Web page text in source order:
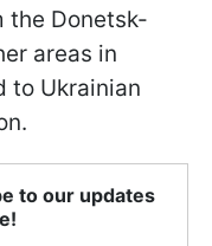
the Donetsk-
areas in
to Ukrainian
to our updates
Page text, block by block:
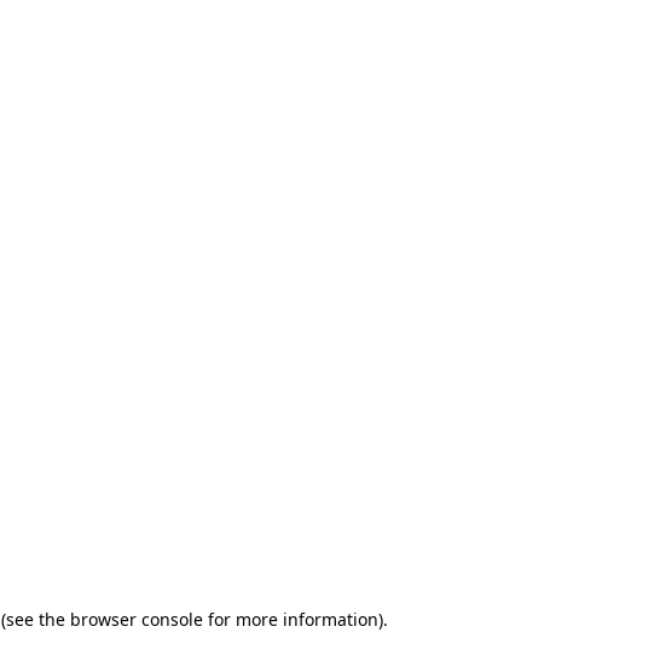
(see the browser console for more information).
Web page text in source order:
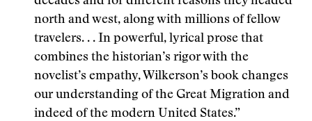
north and west, along with millions of fellow
travelers. . . In powerful, lyrical prose that
combines the historian’s rigor with the
novelist’s empathy, Wilkerson’s book changes
our understanding of the Great Migration and
indeed of the modern United States.”
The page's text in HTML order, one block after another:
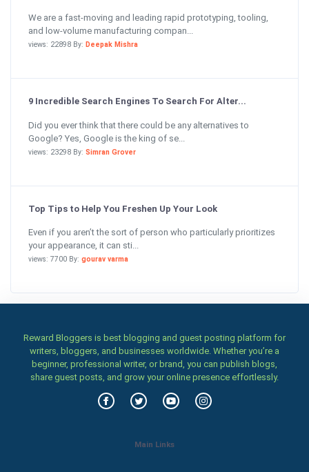
We are a fast-moving and leading rapid prototyping, tooling,
and low-volume manufacturing compan...
views: 22898 By: Deepak Mishra
9 Incredible Search Engines To Search For Alter...
Did you ever think that there could be any alternatives to
Google? Yes, Google is the king of se...
views: 23298 By: Simran Grover
Top Tips to Help You Freshen Up Your Look
Even if you aren’t the sort of person who particularly prioritizes
your appearance, it can sti...
views: 7700 By: gourav varma
Reward Bloggers is best blogging and guest posting platform for
writers, bloggers, and businesses worldwide. Whether you’re a
beginner, professional writer, or brand, you can publish blogs,
share guest posts, and grow your online presence effortlessly.
Main Links
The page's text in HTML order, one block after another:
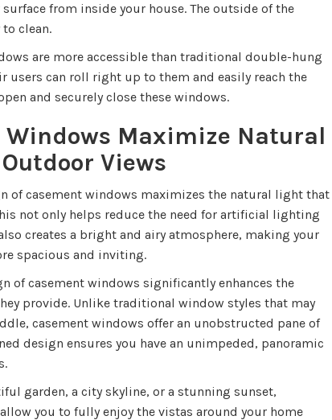
from inside your house. The outside of the
clean.
are more accessible than traditional double-hung
users can roll right up to them and easily reach the
and securely close these windows.
Windows Maximize Natural
Views
of casement windows maximizes the natural light that
not only helps reduce the need for artificial lighting
creates a bright and airy atmosphere, making your
spacious and inviting.
of casement windows significantly enhances the
provide. Unlike traditional window styles that may
casement windows offer an unobstructed pane of
design ensures you have an unimpeded, panoramic
garden, a city skyline, or a stunning sunset,
you to fully enjoy the vistas around your home
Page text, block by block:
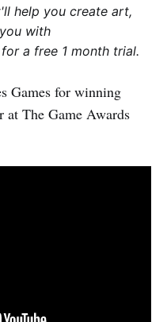
help you create art,
with
for a free 1 month trial.
Games for winning
at The Game Awards
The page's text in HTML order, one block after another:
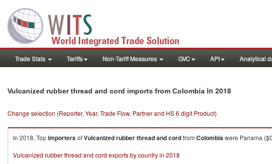
Trade Stats Tariffs Non-Tariff Measures GVC API Analytical
Vulcanized rubber thread and cord imports from Colombia in 2018
Change selection (Reporter, Year, Trade Flow, Partner and HS 6 digit Product)
In 2018, TopimportersofVulcanized rubber thread and cordfrom Colombiawere Panama
Vulcanized rubber thread and cord exports by country in 2018
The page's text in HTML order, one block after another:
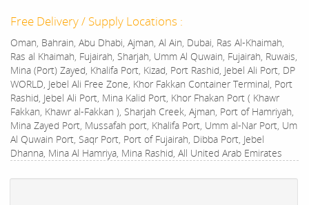
Free Delivery / Supply Locations :
Oman, Bahrain, Abu Dhabi, Ajman, Al Ain, Dubai, Ras Al-Khaimah,
Ras al Khaimah, Fujairah, Sharjah, Umm Al Quwain, Fujairah, Ruwais,
Mina (Port) Zayed, Khalifa Port, Kizad, Port Rashid, Jebel Ali Port, DP
WORLD, Jebel Ali Free Zone, Khor Fakkan Container Terminal, Port
Rashid, Jebel Ali Port, Mina Kalid Port, Khor Fhakan Port ( Khawr
Fakkan, Khawr al-Fakkan ), Sharjah Creek, Ajman, Port of Hamriyah,
Mina Zayed Port, Mussafah port, Khalifa Port, Umm al-Nar Port, Um
Al Quwain Port, Saqr Port, Port of Fujairah, Dibba Port, Jebel
Dhanna, Mina Al Hamriya, Mina Rashid, All United Arab Emirates

◆ ◆ ◆ ◆

**WHAT IS REQUIRED:** Start with the line with "views: 23298 By: Simran Grover" in the listing above and stop after the line with "casement windows offer". Write out exactly the lines in that stretch and no others, without pictures.

**RESPONSE TO THIS EXERCISE:**
views: 23298 By: Simran Grover
Top Tips to Help You Freshen Up Your Look
Even if you aren’t the sort of person who particularly prioritizes
your appearance, it can sti...
views: 7700 By: gourav varma
Reward Bloggers is best blogging and guest posting platform for
writers, bloggers, and businesses worldwide. Whether you’re a
beginner, professional writer, or brand, you can publish blogs,
share guest posts, and grow your online presence effortlessly.
Main Links
The page's text in HTML order, one block after another:
from inside your house. The outside of the
clean.
are more accessible than traditional double-hung
users can roll right up to them and easily reach the
and securely close these windows.
Windows Maximize Natural
Views
of casement windows maximizes the natural light that
not only helps reduce the need for artificial lighting
creates a bright and airy atmosphere, making your
spacious and inviting.
of casement windows significantly enhances the
provide. Unlike traditional window styles that may
casement windows offer an unobstructed pane of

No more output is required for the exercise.